Mit freundlichen Grüßen
Ulrich Wieland
Sehr geehrter Herr Wieland,
vielen Dank für Ihre Anfrage vom 27. Mai 2008 über Abgeordnetenwatch, in der Sie zum einen eine Frage zum Thema Mindestlohn und zum anderen eine zur Rückzahlung von BAföG-Leistungen gestellt haben.
Zum Thema Mindestlohn:
In Deutschland erhalten über 1,2 Millionen Menschen ergänzend zu ihrem Lohn Arbeitslosengeld II (sogenannte Aufstocker). Mehr als 2,5 Millionen Vollzeitbeschäftigte arbeiten für Armutslöhne, die weniger als 50 Prozent des Durchschnittslohns betragen. Eine faire und angemessene Bezahlung ist jedoch ein Gebot der Menschenwürde und der wirtschaftlichen Vernunft.
Wir als SPD fordern eine Kommission, die unter Beteiligung von Arbeitnehmer- und Arbeitgebervertretern die Höhe eines allgemeinen Auffang-Mindestlohn festsetzt. Wäre er bei 7, 50 Euro pro Stunde, dann wäre dies bei einer 38,5-Stunden-Woche ein Monatsbruttolohn von rund 1.250 Euro.

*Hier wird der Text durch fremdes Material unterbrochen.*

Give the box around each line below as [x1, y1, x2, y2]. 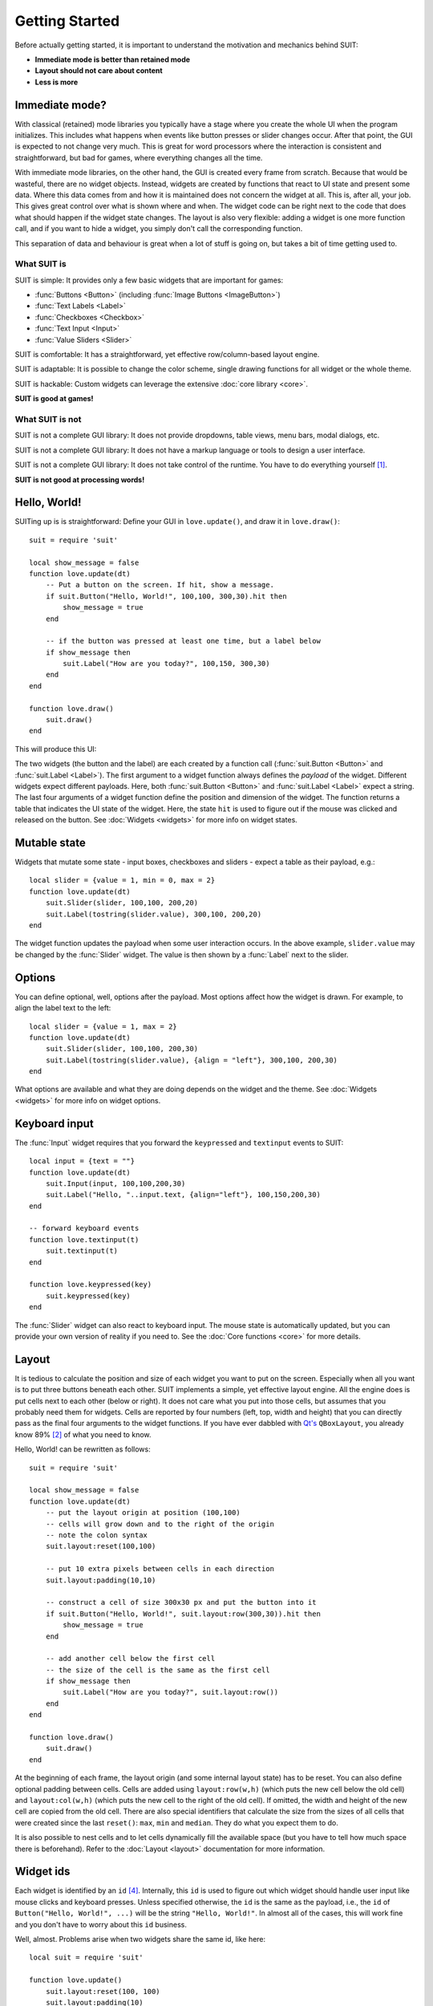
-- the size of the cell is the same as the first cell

Da ein allgemeiner Mindestlohn nicht durchsetzbar ist, haben wir in der Großen Koalition immerhin branchenbezogene Mindestlöhne vereinbaren können.

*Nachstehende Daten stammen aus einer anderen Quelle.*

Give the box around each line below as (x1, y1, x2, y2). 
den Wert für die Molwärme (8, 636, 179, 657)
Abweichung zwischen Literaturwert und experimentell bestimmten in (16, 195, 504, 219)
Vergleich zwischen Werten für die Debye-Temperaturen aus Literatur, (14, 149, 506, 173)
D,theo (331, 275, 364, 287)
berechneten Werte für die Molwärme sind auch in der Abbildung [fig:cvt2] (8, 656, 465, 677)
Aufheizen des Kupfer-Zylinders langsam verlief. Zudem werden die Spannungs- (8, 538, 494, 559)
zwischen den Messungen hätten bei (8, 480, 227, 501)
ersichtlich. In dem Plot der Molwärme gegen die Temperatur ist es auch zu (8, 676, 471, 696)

Mit einem Mindestlohn von 7,50 Euro pro Stunde läge Deutschland im EU-weiten Vergleich im Mittelfeld. Luxemburg liegt derzeit mit 1.467 Euro an der Spitze, andere Länder wie Frankreich (1.154 Euro), Irland (1.213 Euro), die Niederlande (1.265 Euro) und Belgien (1.317 Euro) haben ähnliche Größenordnungen.
Lohndumping richtet sich gegen die Arbeitnehmerinnen und Arbeitnehmer. Dumpinglöhne schwächen aber auch die Wettbewerbsfähigkeit von Betrieben, die faire Löhne zahlen. Insofern stehen Mindestlöhne auch ordnungspolitisch im Einklang mit der sozialen Marktwirtschaft.
Zum Thema Rückzahlung von BAföG-Leistungen:
Anfang der 70er Jahre wurde, durch die damalige sozialliberale Regierungskoalition aus SPD und FDP, das Bundesausbildungsförderungsgesetz (BAföG) beschlossen. Es wurde eingeführt um Studierenden ein Hochschulstudium unabhängig von der sozialen und wirtschaftlichen Situation ihrer Eltern zu ermöglichen.
Aktuell muss, wer während seines Studiums Leistungen nach dem Bundesausbildungsförderungsgesetz erhalten hat 50% davon, die als zinsfreies Darlehen gewährt werden, in Raten oder als Einmalbetrag zurückzahlen. Die anderen 50% werden als Zuschuss gewährt und müssen nicht zurückerstattet werden. Zudem sind die Schulden für den Darlehensanteil für Studenten, die ihr Studium nach dem 01.03.2001 aufgenommen haben, auf 10.000 Euro beschränkt.
Die Rückzahlung beginnt 5 Jahre nach Ende der Förderungshöchstdauer in vierteljährlichen Raten von 315 Euro (105 Euro im Monat). Die Rückzahlungsverpflichtung kann auf Antrag für jeweils ein Jahr aufgeschoben werden, wenn das Nettoeinkommen den allgemeinen Freibetrag von 960 Euro nicht übersteigt. In Ihrem konkreten Fall beträgt das Nettoeinkommen 1.250 Euro monatlich und liegt somit über dem gesetzlich vorgeschriebenen Freibetrag. Sonderregelungen sind zum Beispiel für Studierende mit Kindern oder für Behinderte vorhanden.